══ Provided entries ══

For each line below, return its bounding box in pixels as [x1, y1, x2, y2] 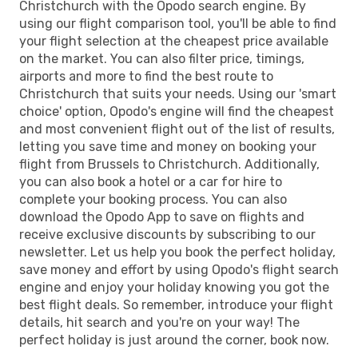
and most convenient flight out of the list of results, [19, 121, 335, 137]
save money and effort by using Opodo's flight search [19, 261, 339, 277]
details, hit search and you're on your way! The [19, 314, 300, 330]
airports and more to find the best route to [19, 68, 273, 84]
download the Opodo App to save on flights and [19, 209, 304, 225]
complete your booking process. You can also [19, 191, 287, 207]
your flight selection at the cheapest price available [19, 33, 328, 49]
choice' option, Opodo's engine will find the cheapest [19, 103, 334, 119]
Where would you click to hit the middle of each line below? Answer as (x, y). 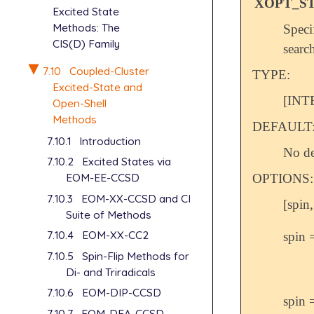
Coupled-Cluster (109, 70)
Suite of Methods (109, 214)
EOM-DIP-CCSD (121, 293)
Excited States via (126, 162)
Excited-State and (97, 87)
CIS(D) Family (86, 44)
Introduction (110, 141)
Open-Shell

═══
══ Provided entries ══

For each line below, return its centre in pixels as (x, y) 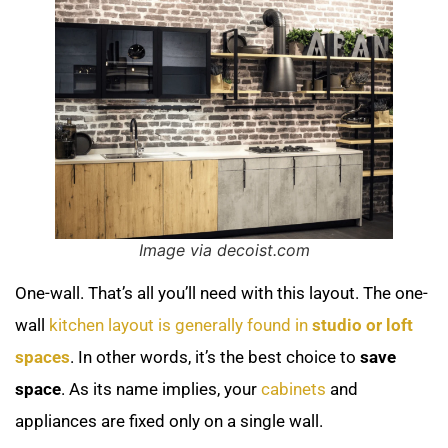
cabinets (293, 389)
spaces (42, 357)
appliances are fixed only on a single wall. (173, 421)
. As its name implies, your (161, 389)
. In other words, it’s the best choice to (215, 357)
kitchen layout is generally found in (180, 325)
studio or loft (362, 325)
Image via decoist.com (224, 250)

═══
══ Provided entries ══

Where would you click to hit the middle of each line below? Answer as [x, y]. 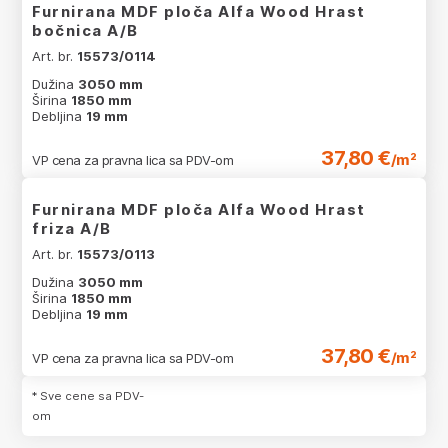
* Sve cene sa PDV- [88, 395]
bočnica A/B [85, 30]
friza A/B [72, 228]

═══

Activity: All that belongs in your answer is the stretch of entries above from the line with "appliances are fixed" through the line with "Image via decoist.com (224, 250)", printed exactly.

Result:
appliances are fixed only on a single wall. (173, 421)
. As its name implies, your (161, 389)
. In other words, it’s the best choice to (215, 357)
kitchen layout is generally found in (180, 325)
studio or loft (362, 325)
Image via decoist.com (224, 250)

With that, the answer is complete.